Entries shown: Begin

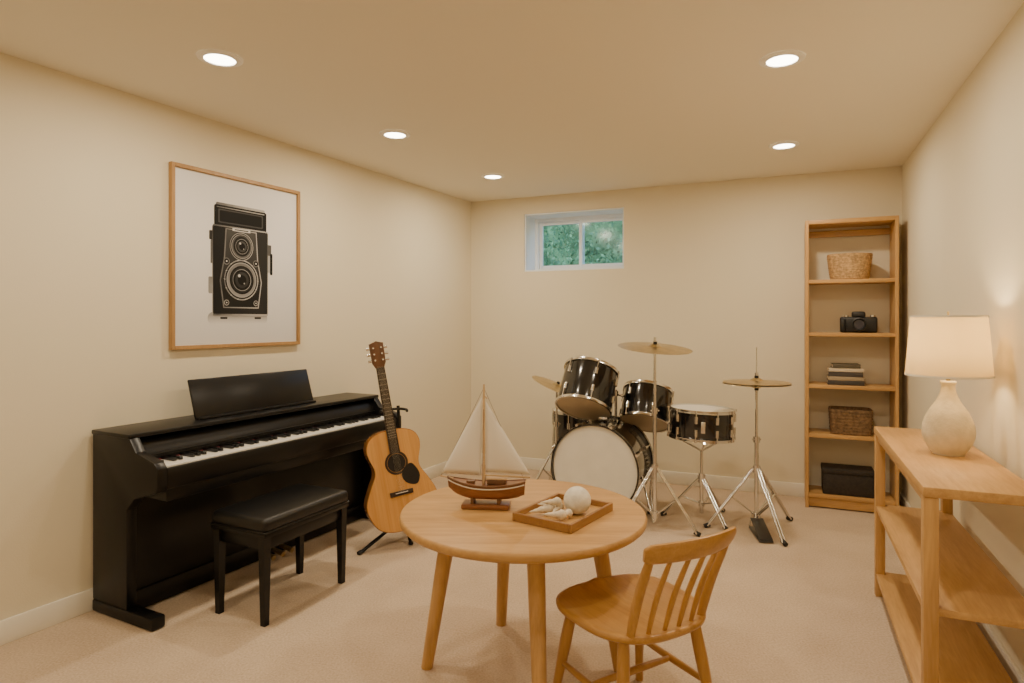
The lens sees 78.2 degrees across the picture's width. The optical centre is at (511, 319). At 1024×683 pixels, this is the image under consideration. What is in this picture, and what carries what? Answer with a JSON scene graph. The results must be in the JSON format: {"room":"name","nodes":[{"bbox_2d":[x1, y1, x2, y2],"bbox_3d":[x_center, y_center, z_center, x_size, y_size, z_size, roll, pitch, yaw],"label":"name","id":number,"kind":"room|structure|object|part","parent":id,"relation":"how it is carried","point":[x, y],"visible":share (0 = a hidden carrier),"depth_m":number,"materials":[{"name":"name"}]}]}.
{"room":"basement music room","nodes":[
{"label":"basement music room","id":0,"kind":"room"},
{"bbox_2d":[0,52,470,620],"bbox_3d":[-2.035,0.128,3.503,0.200,2.645,6.613,0,0,28],"label":"wall","id":1,"kind":"structure","parent":0,"point":[84,164],"depth_m":3.34,"materials":[{"name":"beige paint"}]},
{"bbox_2d":[0,461,446,645],"bbox_3d":[-1.940,1.395,3.453,0.019,0.110,6.613,0,0,28],"label":"baseboard","id":2,"kind":"structure","parent":1,"relation":"attached to","point":[18,626],"depth_m":2.97,"materials":[{"name":"white paint"}]},
{"bbox_2d":[169,161,299,349],"bbox_3d":[-1.685,-0.358,3.923,0.031,1.050,0.940,0,0,28],"label":"picture","id":3,"kind":"object","parent":1,"relation":"attached to","point":[234,241],"visible":1,"depth_m":3.85,"materials":[{"name":"wood"},{"name":"paper"},{"name":"glass"}]},
{"bbox_2d":[0,464,911,682],"bbox_3d":[-0.224,1.510,2.712,4.751,0.120,7.454,0,0,24],"label":"floor","id":4,"kind":"structure","parent":0,"point":[807,610],"depth_m":3.05,"materials":[{"name":"carpet"}]},
{"bbox_2d":[92,369,400,631],"bbox_3d":[-1.444,0.889,3.830,0.520,1.118,1.830,0,0,28],"label":"digital piano","id":5,"kind":"object","parent":4,"relation":"on","point":[158,485],"visible":0.91,"depth_m":3.40,"materials":[{"name":"black wood"}]},
{"bbox_3d":[-1.851,0.978,3.045,0.515,0.825,0.050,0,0,28],"label":"panel","id":6,"kind":"part","parent":5,"relation":"part of","materials":[{"name":"black wood"}]},
{"bbox_3d":[-1.537,0.558,3.879,0.310,0.022,1.830,0,0,28],"label":"lid","id":7,"kind":"part","parent":5,"relation":"part of","materials":[{"name":"black wood"}]},
{"bbox_3d":[-1.501,1.390,3.860,0.060,0.100,1.720,0,0,28],"label":"pedal rail","id":8,"kind":"part","parent":5,"relation":"part of","materials":[{"name":"black wood"}]},
{"bbox_3d":[-1.493,1.120,3.856,0.020,0.540,1.720,0,0,28],"label":"panel","id":9,"kind":"part","parent":5,"relation":"part of","materials":[{"name":"black wood"}]},
{"bbox_3d":[-1.032,0.978,4.614,0.515,0.825,0.050,0,0,28],"label":"panel","id":10,"kind":"part","parent":5,"relation":"part of","materials":[{"name":"black wood"}]},
{"bbox_2d":[210,484,348,626],"bbox_3d":[-1.195,1.194,3.300,0.370,0.511,0.600,0,0,26],"label":"piano bench","id":11,"kind":"object","parent":4,"relation":"on","point":[267,521],"visible":1,"depth_m":3.12,"materials":[{"name":"black leather"}]},
{"bbox_3d":[-1.448,1.240,3.122,0.042,0.420,0.042,0,0,26],"label":"leg","id":12,"kind":"part","parent":11,"relation":"part of","materials":[{"name":"black paint"}]},
{"bbox_3d":[-1.174,1.240,2.991,0.042,0.420,0.042,0,0,25],"label":"leg","id":13,"kind":"part","parent":11,"relation":"part of","materials":[{"name":"black paint"}]},
{"bbox_2d":[212,484,347,532],"bbox_3d":[-1.195,0.974,3.300,0.370,0.070,0.600,0,0,25],"label":"cushion","id":14,"kind":"object","parent":11,"relation":"on","point":[285,509],"depth_m":3.17,"materials":[{"name":"black leather"}]},
{"bbox_3d":[-1.216,1.240,3.609,0.042,0.420,0.042,0,0,25],"label":"leg","id":15,"kind":"part","parent":11,"relation":"part of","materials":[{"name":"black paint"}]},
{"bbox_3d":[-0.942,1.240,3.478,0.042,0.420,0.042,0,0,25],"label":"leg","id":16,"kind":"part","parent":11,"relation":"part of","materials":[{"name":"black paint"}]},
{"bbox_2d":[357,405,412,555],"bbox_3d":[-0.761,1.021,4.153,0.395,0.866,0.558,0,0,0],"label":"guitar stand","id":17,"kind":"object","parent":4,"relation":"on","point":[398,408],"visible":0.38,"depth_m":4.06,"materials":[{"name":"black paint"}]},
{"bbox_2d":[363,341,436,532],"bbox_3d":[-0.720,0.744,4.064,0.455,1.214,0.211,0,0,-23],"label":"acoustic guitar","id":18,"kind":"object","parent":17,"relation":"on","point":[391,454],"visible":0.9,"depth_m":4.01,"materials":[{"name":"brown wood"}]},
{"bbox_2d":[399,479,646,682],"bbox_3d":[0.045,1.119,2.615,1.010,0.669,1.010,0,0,0],"label":"round table","id":19,"kind":"object","parent":4,"relation":"on","point":[435,520],"visible":0.84,"depth_m":2.38,"materials":[{"name":"brown wood"}]},
{"bbox_3d":[-0.299,1.137,2.626,0.158,0.633,0.070,0,0,0],"label":"leg","id":20,"kind":"part","parent":19,"relation":"part of","materials":[{"name":"brown wood"}]},
{"bbox_2d":[440,384,529,510],"bbox_3d":[-0.113,0.527,2.640,0.381,0.515,0.105,0,0,6],"label":"model sailboat","id":21,"kind":"object","parent":19,"relation":"on","point":[501,456],"visible":1,"depth_m":2.63,"materials":[{"name":"white fabric"}]},
{"bbox_3d":[-0.112,0.674,2.610,0.334,0.033,0.046,0,0,9],"label":"rail","id":22,"kind":"part","parent":21,"relation":"part of","materials":[{"name":"brown wood"}]},
{"bbox_3d":[-0.106,0.674,2.670,0.334,0.033,0.046,0,0,3],"label":"rail","id":23,"kind":"part","parent":21,"relation":"part of","materials":[{"name":"brown wood"}]},
{"bbox_3d":[-0.035,1.137,2.950,0.069,0.633,0.157,0,0,-9],"label":"leg","id":24,"kind":"part","parent":19,"relation":"part of","materials":[{"name":"brown wood"}]},
{"bbox_3d":[0.088,1.137,2.274,0.073,0.633,0.157,0,0,0],"label":"leg","id":25,"kind":"part","parent":19,"relation":"part of","materials":[{"name":"brown wood"}]},
{"bbox_2d":[512,493,612,533],"bbox_3d":[0.208,0.767,2.525,0.265,0.033,0.345,0,0,35],"label":"wooden tray","id":26,"kind":"object","parent":19,"relation":"on","point":[597,509],"visible":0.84,"depth_m":2.45,"materials":[{"name":"brown wood"}]},
{"bbox_2d":[529,497,572,519],"bbox_3d":[0.156,0.738,2.493,0.184,0.067,0.143,0,0,35],"label":"pile","id":27,"kind":"object","parent":26,"relation":"on","point":[553,508],"visible":1,"depth_m":2.48,"materials":[{"name":"beige"}]},
{"bbox_2d":[564,486,590,513],"bbox_3d":[0.260,0.719,2.513,0.108,0.109,0.110,0,0,0],"label":"decorative ball","id":28,"kind":"object","parent":26,"relation":"on","point":[577,499],"visible":0.98,"depth_m":2.48,"materials":[{"name":"paint"}]},
{"bbox_3d":[0.389,1.137,2.599,0.158,0.633,0.070,0,0,0],"label":"leg","id":29,"kind":"part","parent":19,"relation":"part of","materials":[{"name":"brown wood"}]},
{"bbox_2d":[553,526,736,682],"bbox_3d":[0.459,1.062,2.209,0.493,0.781,0.591,0,0,-29],"label":"dining chair","id":30,"kind":"object","parent":4,"relation":"on","point":[639,610],"visible":1,"depth_m":2.14,"materials":[{"name":"brown wood"}]},
{"bbox_3d":[0.187,1.247,2.327,0.114,0.412,0.043,0,0,20],"label":"leg","id":31,"kind":"part","parent":30,"relation":"part of","materials":[{"name":"brown wood"}]},
{"bbox_3d":[0.356,1.247,2.022,0.043,0.412,0.114,0,0,11],"label":"leg","id":32,"kind":"part","parent":30,"relation":"part of","materials":[{"name":"brown wood"}]},
{"bbox_3d":[0.430,1.028,2.262,0.493,0.047,0.470,0,0,-29],"label":"seat","id":33,"kind":"part","parent":30,"relation":"part of","materials":[{"name":"brown wood"}]},
{"bbox_3d":[0.402,0.886,1.984,0.036,0.306,0.132,0,0,-29],"label":"post","id":34,"kind":"part","parent":30,"relation":"part of","materials":[{"name":"brown wood"}]},
{"bbox_3d":[0.504,1.247,2.502,0.043,0.412,0.114,0,0,11],"label":"leg","id":35,"kind":"part","parent":30,"relation":"part of","materials":[{"name":"brown wood"}]},
{"bbox_3d":[0.582,0.712,1.988,0.395,0.079,0.085,0,0,-29],"label":"crest rail","id":36,"kind":"part","parent":30,"relation":"part of","materials":[{"name":"brown wood"}]},
{"bbox_3d":[0.673,1.247,2.197,0.114,0.412,0.043,0,0,20],"label":"leg","id":37,"kind":"part","parent":30,"relation":"part of","materials":[{"name":"brown wood"}]},
{"bbox_3d":[0.680,0.886,2.139,0.036,0.306,0.132,0,0,-29],"label":"post","id":38,"kind":"part","parent":30,"relation":"part of","materials":[{"name":"brown wood"}]},
{"bbox_2d":[532,337,792,546],"bbox_3d":[0.974,0.785,4.755,2.153,1.330,1.096,0,0,42],"label":"drum kit","id":39,"kind":"object","parent":4,"relation":"on","point":[592,446],"visible":0.97,"depth_m":4.62,"materials":[{"name":"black metal"}]},
{"bbox_2d":[804,215,898,511],"bbox_3d":[2.617,0.340,4.888,0.625,2.220,0.290,0,0,24],"label":"bookshelf","id":40,"kind":"object","parent":4,"relation":"on","point":[814,495],"visible":0.96,"depth_m":4.82,"materials":[{"name":"brown wood"}]},
{"bbox_3d":[2.617,0.891,4.888,0.577,0.028,0.280,0,0,24],"label":"shelf","id":41,"kind":"part","parent":40,"relation":"part of","materials":[{"name":"brown wood"}]},
{"bbox_2d":[827,363,864,385],"bbox_3d":[2.581,0.418,4.881,0.251,0.160,0.176,0,0,24],"label":"book stack","id":42,"kind":"object","parent":40,"relation":"on","point":[851,374],"visible":1,"depth_m":4.81,"materials":[{"name":"grey paper"}]},
{"bbox_2d":[821,462,873,497],"bbox_3d":[2.602,1.241,4.890,0.360,0.196,0.230,0,0,24],"label":"storage box","id":43,"kind":"object","parent":40,"relation":"on","point":[836,479],"visible":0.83,"depth_m":4.80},
{"bbox_3d":[2.602,1.161,4.890,0.360,0.035,0.230,0,0,24],"label":"box lid","id":44,"kind":"part","parent":43,"relation":"part of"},
{"bbox_3d":[2.671,-0.690,5.010,0.577,0.050,0.016,0,0,24],"label":"rail","id":45,"kind":"part","parent":40,"relation":"part of","materials":[{"name":"brown wood"}]},
{"bbox_2d":[827,253,872,278],"bbox_3d":[2.613,-0.410,4.879,0.319,0.198,0.237,0,0,24],"label":"wicker basket","id":46,"kind":"object","parent":40,"relation":"on","point":[841,265],"visible":0.91,"depth_m":4.79,"materials":[{"name":"brown wicker"}]},
{"bbox_2d":[828,406,872,435],"bbox_3d":[2.618,0.779,4.877,0.300,0.193,0.227,0,0,24],"label":"storage basket","id":47,"kind":"object","parent":40,"relation":"on","point":[843,420],"visible":1,"depth_m":4.79,"materials":[{"name":"wicker"}]},
{"bbox_3d":[2.617,-0.296,4.888,0.577,0.028,0.280,0,0,24],"label":"shelf","id":48,"kind":"part","parent":40,"relation":"part of","materials":[{"name":"brown wood"}]},
{"bbox_3d":[2.617,0.112,4.888,0.577,0.028,0.280,0,0,24],"label":"shelf","id":49,"kind":"part","parent":40,"relation":"part of","materials":[{"name":"brown wood"}]},
{"bbox_3d":[2.617,0.513,4.888,0.577,0.028,0.280,0,0,24],"label":"shelf","id":50,"kind":"part","parent":40,"relation":"part of","materials":[{"name":"brown wood"}]},
{"bbox_3d":[2.617,1.354,4.888,0.577,0.028,0.280,0,0,24],"label":"shelf","id":51,"kind":"part","parent":40,"relation":"part of","materials":[{"name":"brown wood"}]},
{"bbox_2d":[840,311,877,332],"bbox_3d":[2.640,0.016,4.801,0.253,0.162,0.155,0,0,30],"label":"film camera","id":52,"kind":"object","parent":40,"relation":"on","point":[858,323],"visible":1,"depth_m":4.78,"materials":[{"name":"black plastic"}]},
{"bbox_3d":[2.613,0.033,4.743,0.068,0.068,0.003,0,0,30],"label":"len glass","id":53,"kind":"part","parent":52,"relation":"part of","materials":[{"name":"grey glass"}]},
{"bbox_2d":[874,426,1023,682],"bbox_3d":[1.817,1.007,2.675,0.345,0.884,1.330,0,0,24],"label":"console table","id":54,"kind":"object","parent":4,"relation":"on","point":[949,585],"visible":0.87,"depth_m":2.45,"materials":[{"name":"brown wood"}]},
{"bbox_3d":[1.936,1.025,3.316,0.045,0.849,0.050,0,0,24],"label":"leg","id":55,"kind":"part","parent":54,"relation":"part of","materials":[{"name":"brown wood"}]},
{"bbox_3d":[1.428,1.025,2.152,0.045,0.849,0.050,0,0,24],"label":"leg","id":56,"kind":"part","parent":54,"relation":"part of","materials":[{"name":"brown wood"}]},
{"bbox_2d":[876,572,1012,682],"bbox_3d":[1.817,1.342,2.675,0.333,0.026,1.310,0,0,24],"label":"shelf","id":57,"kind":"object","parent":54,"relation":"attached to","point":[965,654],"depth_m":2.60,"materials":[{"name":"brown wood"}]},
{"bbox_3d":[2.206,1.025,3.198,0.045,0.849,0.050,0,0,24],"label":"leg","id":58,"kind":"part","parent":54,"relation":"part of","materials":[{"name":"brown wood"}]},
{"bbox_2d":[904,311,994,456],"bbox_3d":[1.838,0.264,2.655,0.315,0.600,0.315,0,0,0],"label":"table lamp","id":59,"kind":"object","parent":54,"relation":"on","point":[947,347],"visible":1,"depth_m":2.57,"materials":[{"name":"ceramic"}]},
{"bbox_3d":[1.838,0.109,2.655,0.312,0.254,0.312,0,0,0],"label":"lamp shade","id":60,"kind":"part","parent":59,"relation":"part of","materials":[{"name":"fabric"}]},
{"bbox_2d":[876,505,1023,629],"bbox_3d":[1.817,0.987,2.675,0.333,0.026,1.310,0,0,24],"label":"shelf","id":61,"kind":"object","parent":54,"relation":"attached to","point":[971,587],"depth_m":2.42,"materials":[{"name":"brown wood"}]},
{"bbox_2d":[0,0,1023,201],"bbox_3d":[-0.224,-1.255,2.712,4.751,0.120,7.454,0,0,24],"label":"ceiling","id":62,"kind":"structure","parent":0,"point":[551,97],"depth_m":3.10,"materials":[{"name":"beige paint"}]},
{"bbox_2d":[196,49,242,67],"bbox_3d":[-1.332,-1.189,2.873,0.198,0.012,0.198,0,0,0],"label":"recessed light","id":63,"kind":"object","parent":62,"relation":"in","point":[215,57],"visible":1,"depth_m":2.86,"materials":[{"name":"white"}]},
{"bbox_2d":[379,129,409,138],"bbox_3d":[-0.752,-1.189,4.048,0.198,0.012,0.198,0,0,0],"label":"recessed light","id":64,"kind":"object","parent":62,"relation":"in","point":[391,133],"visible":1,"depth_m":4.03,"materials":[{"name":"white"}]},
{"bbox_2d":[481,173,504,179],"bbox_3d":[-0.158,-1.189,5.228,0.198,0.012,0.198,0,0,0],"label":"recessed light","id":65,"kind":"object","parent":62,"relation":"in","point":[493,176],"visible":1,"depth_m":5.22,"materials":[{"name":"white"}]},
{"bbox_2d":[759,50,805,68],"bbox_3d":[1.236,-1.189,2.884,0.198,0.012,0.198,0,0,0],"label":"recessed light","id":66,"kind":"object","parent":62,"relation":"in","point":[785,58],"visible":1,"depth_m":2.87,"materials":[{"name":"white"}]},
{"bbox_2d":[768,141,799,149],"bbox_3d":[1.857,-1.189,4.302,0.198,0.012,0.198,0,0,0],"label":"recessed light","id":67,"kind":"object","parent":62,"relation":"in","point":[783,145],"visible":1,"depth_m":4.29,"materials":[{"name":"white"}]},
{"bbox_2d":[471,166,901,492],"bbox_3d":[1.351,0.128,5.812,4.300,2.645,0.360,0,0,24],"label":"wall","id":68,"kind":"structure","parent":0,"point":[714,270],"depth_m":5.45,"materials":[{"name":"beige paint"}]},
{"bbox_2d":[525,207,623,271],"bbox_3d":[0.626,-0.752,6.085,0.985,0.561,0.260,0,0,24],"label":"lining","id":69,"kind":"object","parent":68,"relation":"attached to","point":[529,218],"visible":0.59,"depth_m":6.16,"materials":[{"name":"white"}]},
{"bbox_2d":[535,213,622,269],"bbox_3d":[0.691,-0.752,6.232,0.985,0.561,0.070,0,0,24],"label":"window","id":70,"kind":"structure","parent":68,"relation":"in","point":[537,221],"depth_m":6.25,"materials":[{"name":"white"}]},
{"bbox_3d":[0.501,-0.752,6.331,0.468,0.471,0.030,0,0,24],"label":"sash","id":71,"kind":"part","parent":70,"relation":"part of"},
{"bbox_3d":[0.880,-0.752,6.133,0.468,0.471,0.030,0,0,24],"label":"sash","id":72,"kind":"part","parent":70,"relation":"part of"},
{"bbox_2d":[481,453,899,505],"bbox_3d":[1.301,1.395,5.629,3.754,0.110,0.018,0,0,24],"label":"baseboard","id":73,"kind":"structure","parent":68,"relation":"attached to","point":[680,478],"depth_m":5.41,"materials":[{"name":"white paint"}]},
{"bbox_2d":[902,3,1023,675],"bbox_3d":[1.796,0.128,1.823,0.200,2.645,6.596,0,0,24],"label":"wall","id":74,"kind":"structure","parent":0,"point":[963,182],"depth_m":2.87,"materials":[{"name":"beige paint"}]},
{"bbox_2d":[900,493,1023,682],"bbox_3d":[1.697,1.395,1.865,0.020,0.110,6.596,0,0,24],"label":"baseboard","id":75,"kind":"structure","parent":74,"relation":"attached to","point":[1014,673],"depth_m":2.59,"materials":[{"name":"white paint"}]},
{"label":"outside","id":76,"kind":"structure","parent":0,"visible":0},
{"bbox_3d":[1.953,-0.320,9.063,9.000,0.100,6.000,0,0,24],"label":"lawn","id":77,"kind":"structure","parent":76,"visible":0},
{"bbox_2d":[543,221,622,265],"bbox_3d":[1.998,-1.154,8.667,6.500,1.630,1.590,0,0,24],"label":"hedge","id":78,"kind":"object","parent":77,"relation":"on","point":[603,240],"visible":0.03,"depth_m":9.41,"materials":[{"name":"green plant"}]}
]}

Entries shown: End

#### Exercise objective
Pull out all lines from the entries above that include the word "room".

#### The answer
The lens sees 78.2 degrees across the picture's width. The optical centre is at (511, 319). At 1024×683 pixels, this is the image under consideration. What is in this picture, and what carries what? Answer with a JSON scene graph. The results must be in the JSON format: {"room":"name","nodes":[{"bbox_2d":[x1, y1, x2, y2],"bbox_3d":[x_center, y_center, z_center, x_size, y_size, z_size, roll, pitch, yaw],"label":"name","id":number,"kind":"room|structure|object|part","parent":id,"relation":"how it is carried","point":[x, y],"visible":share (0 = a hidden carrier),"depth_m":number,"materials":[{"name":"name"}]}]}.
{"room":"basement music room","nodes":[
{"label":"basement music room","id":0,"kind":"room"},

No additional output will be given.